During a recent hearing before the congressional Joint Economic Committee, it was reported that women working in the private sector earn only 78 cents for every dollar earned by a male full-time worker. That same day, newly appointed Secretary of Labor Hilda Solis announced that a top priority of the Department of Labor in the coming year will be to ensure equal pay for women. Specifically, Solis stated, “We must work to close the pay gap that is taking millions of dollars out of the pockets of families across the country and undermining our economic stability.”
Most recently, on May 21, 2009, Senator Christopher Dodd (D-CT), Senator Barbara Mikulski (D-MD) and Representative Rosa DeLauro (D-CT) called for the passage of the Paycheck Fairness Act, which would amend the Equal Pay Act of 1963 by creating stiffer penalties against employers who violate the Equal Pay Act, and would modify the burdens of proof on such claims. On April 28, 2009, the Fair Pay Act, which would amend the Fair Labor Standards Act to expand protections to prohibit wage discrimination based not only on sex but also on race or national origin, was reintroduced in the House and Senate.

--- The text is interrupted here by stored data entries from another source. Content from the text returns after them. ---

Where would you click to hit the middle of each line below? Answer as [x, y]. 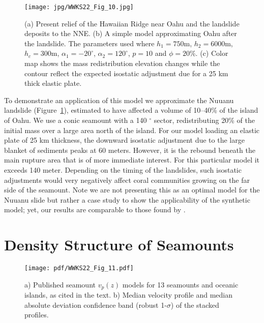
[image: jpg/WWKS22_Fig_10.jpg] [79, 7]
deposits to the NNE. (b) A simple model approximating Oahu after [131, 33]
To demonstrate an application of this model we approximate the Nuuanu [119, 100]
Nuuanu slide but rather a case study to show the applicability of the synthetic [127, 199]
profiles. [37, 315]
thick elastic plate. [53, 83]
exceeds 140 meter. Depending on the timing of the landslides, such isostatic [123, 169]
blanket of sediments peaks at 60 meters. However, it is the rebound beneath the [130, 150]
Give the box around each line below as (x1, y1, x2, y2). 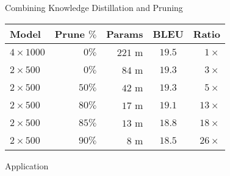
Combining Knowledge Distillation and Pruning (5, 1, 183, 13)
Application (5, 159, 49, 172)
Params (106, 26, 143, 41)
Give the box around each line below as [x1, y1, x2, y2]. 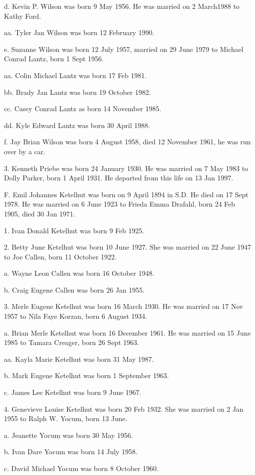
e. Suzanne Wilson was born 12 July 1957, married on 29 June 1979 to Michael [4, 43, 244, 54]
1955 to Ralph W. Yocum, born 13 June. [4, 413, 127, 424]
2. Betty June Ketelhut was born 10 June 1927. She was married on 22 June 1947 [4, 242, 251, 252]
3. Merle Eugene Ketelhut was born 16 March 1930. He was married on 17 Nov [4, 301, 243, 311]
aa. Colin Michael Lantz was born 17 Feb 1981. [4, 70, 147, 80]
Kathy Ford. [4, 10, 41, 21]
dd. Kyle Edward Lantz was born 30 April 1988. [4, 120, 150, 130]
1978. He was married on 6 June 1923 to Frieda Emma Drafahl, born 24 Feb [4, 199, 235, 209]
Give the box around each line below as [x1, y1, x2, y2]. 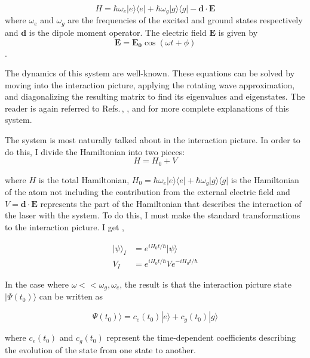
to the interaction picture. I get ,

As these events make clear, Ms. Solis, the Obama Administration and Congress are working in tandem to place equal pay at the forefront of their agendas by breathing new life into legislation designed to eradicate pay disparities between women and men, as well as between minorities and non-minorities. The question, then, is not “if” pay and promotion discrimination claims will rise, but when and how high.
The Fair Pay Act
On April 28, 2009, the Fair Pay Act (“FPA”), which would amend the Fair Labor Standards Act to expand protections to prohibit wage discrimination based not only on sex, but also on race or national origin, was reintroduced in the House and Senate. Under the FPA, it would be lawful to pay different wages to comparable employees only (1) under a bona fide seniority system or a system that measures earnings based on quantity or quality of production or (2) based on “a bona fide factor other than sex, race, or national origin” if such factor furthers a legitimate purpose and was actually applied and used reasonably. In the second situation, an employer would need to be able to establish that its pay decisions were based on legitimate criteria that were job related. Importantly, this could significantly limit companies from paying differing wages based on market demand or based on an applicant’s work and educational experience where that experience does not give the candidate a quantifiable “leg up” in performing the job functions. The FPA also would require employers to publicly disclose job categories and pay scales and would allow workers to file claims for wage discrimination with the Equal Employment Opportunity Commission (“EEOC”) or to file suit for damages in federal court.
Paycheck Fairness Act
Also on Congress’s agenda is the Paycheck Fairness Act (“PFA”), which was passed by the House on January 9, 2009, and is currently pending in the Senate. The PFA would amend the Equal Pay Act of 1963 to prohibit employers from retaliating against employees who share salary information with coworkers, and requiring employers who make job decisions based on “factors other than sex” to prove, as an affirmative defense to pay discrimination claims, that the factors are both “job related” and “consistent with business necessity.” In cases in which the employee demonstrates that an alternative employment practice would have served the same business purpose, the defense will not apply. Opponents of the PFA argue that these provisions shift the burden of proof from the employee to the employer, requiring that the employer prove that its pay policies are nondiscriminatory rather than requiring the employee to make out a prima facie case of discrimination as has traditionally been the case.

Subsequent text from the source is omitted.